Era dia de Carnaval quando alguém não se sabe de
onde anunciou Portela! Portela! E o samba trazendo alvorada seu coração
conquistou. Mais ainda: quando nem bem uma esquina dobrou, as portelas pernas
ainda bambas, ele deu com um cara a cantar eu sou o samba, um mulato maneiro a
dizer sou natural aqui do Rio de Janeiro e metendo bronca: em qualquer esquina
eu paro em qualquer botequim eu bebo. E se houver motivo é mais um samba que
eu faço. E podem me prender que eu não mudo de opinião.
Pelo que dizia,
o mulato muitos amigos teria, e era pra lá de popular. Como aqueloutro,
comandando o bloco que lá vinha. O que será que andam combinando no breu das
tocas, que anda nas cabeças anda nas bocas? O que será que estão falando alto
pelos botecos? E vinha de lá um magrelo sem queixo, cigarro caindo da boca:
agora vou mudar minha conduta, vou tratar você com força bruta. O cinema
falado é o grande culpado da transformação dessa gente.
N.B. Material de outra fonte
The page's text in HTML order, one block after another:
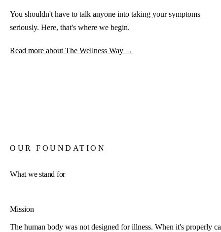
You shouldn't have to talk anyone into taking your symptoms
seriously. Here, that's where we begin.
Read more about The Wellness Way →
OUR FOUNDATION
What we stand for
Mission
The human body was not designed for illness. When it's properly

Que não tem governo
nem nunca terá. Que não tem vergonha nem nunca terá.
Fecha a cortina
do passado
O que será, eu sei, que o meu peito é lona armada. Circo
vive é de ilusão. Chorei com saudades da Guanabara refulgindo de estrelas
claras longe dessa devastação. Passei pelas praias da Ilha do Governador e
subi São Conrado até o Redentor. Lá no morro Encantado eu pedi Piedade.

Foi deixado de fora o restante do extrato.